[RECORDS SUPPLIED Boundary: Start]

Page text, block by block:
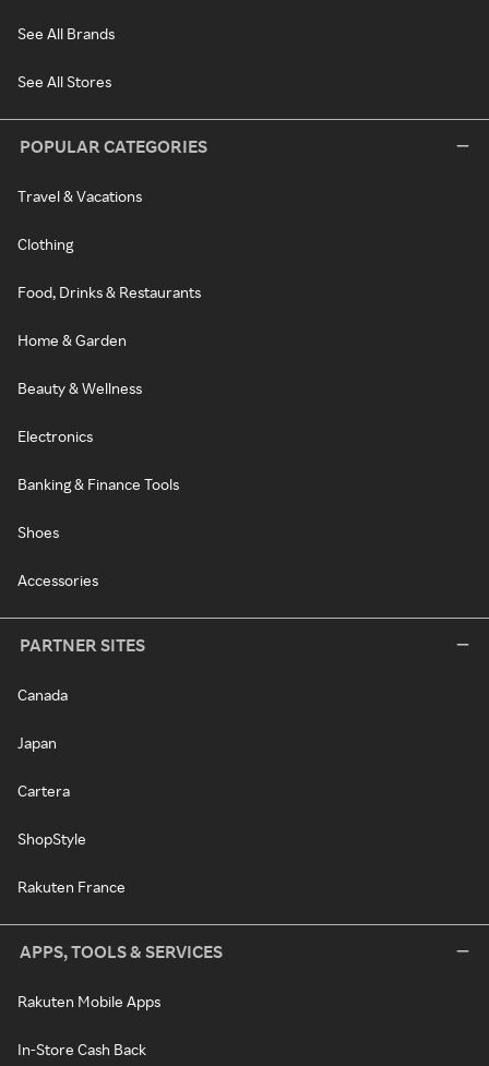
See All Brands
See All Stores
POPULAR CATEGORIES
Travel & Vacations
Clothing
Food, Drinks & Restaurants
Home & Garden
Beauty & Wellness
Electronics
Banking & Finance Tools
Shoes
Accessories
PARTNER SITES
Canada
Japan
Cartera
ShopStyle
Rakuten France
APPS, TOOLS & SERVICES
Rakuten Mobile Apps
In-Store Cash Back

[RECORDS SUPPLIED Boundary: End]

EXERCISE PROMPT
Count the lines of the material holding "Rakuten". Report the number alone.

SOLUTION TO THE EXERCISE
2